To me, it means that my lows are misery. It means that I’m quick to tears, even when the last thing I want to do is cry. It means that I’m more or less constantly coaching myself how to navigate out of the mind monster’s web. It also means that my highs are extraordinarily through the roof, that I’m creatively inspired by something multiple times a day. And it means when I care about something or somebody, I commit ten thousand percent.
What I’ve learned is this: sensitivity is STRENGTH and a weird but beautiful GIFT. Because of my sensitivity, I have the ability to be a compassionate partner, thoughtful artist, worthy teacher and understanding friend. I have come to discover my own kind of magic– the power of the human mind when I give myself the credit that I’m capable of talking through the pain instead of letting it temporarily consume me. I’d like to go back and tell certain former teachers, friends, family– and I’d be lying to myself if I didn’t admit that I’d even like to shout over a megaphone directly in the face of my ex boyfriend–and say, “You know what? You thought I was weak, but being a highly sensitive person actually requires a lot of bravery that you probably can’t even begin to comprehend.” On the other side of my battles with the mind monsters are real discoveries, instead of superficial happiness that allows you “just get by for now”.
If you are wrestling with your own mind monsters, here’s my advice: Let them trample around and throw things, spit out nasty words.
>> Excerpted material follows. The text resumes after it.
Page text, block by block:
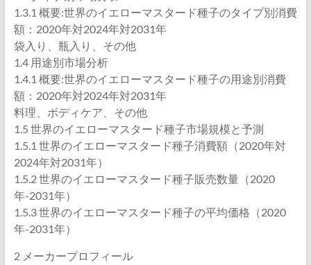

Go ahead, don’t be afraid to let them throw their tantrums because they have to be heard, seen, and felt. But afterwards, you have to address them. Guess what? Logic is the secret weapon against the mind monsters. I can be in the middle of telling myself a story about how I’m alone, I’m a failure, whatever, but when I compare those stories to cold hard facts–facts that reveal that there are people out there that have love and patience for me, that I have accomplished enough to be proud of– the mind monsters can’t argue and they have to go back to hibernating in their grim cave in the corner of my mind.
I adopted Sylvia Plath’s quote from The Bell Jar as my personal mantra because with all the flaws, all the things that are lovely and heartbreaking, hard to think about and fond to remember, I am all of them combined and I am okay. I am still here. I am as consistent and steady and frantic and unpredictable as a heartbeat. I am, I am, I am.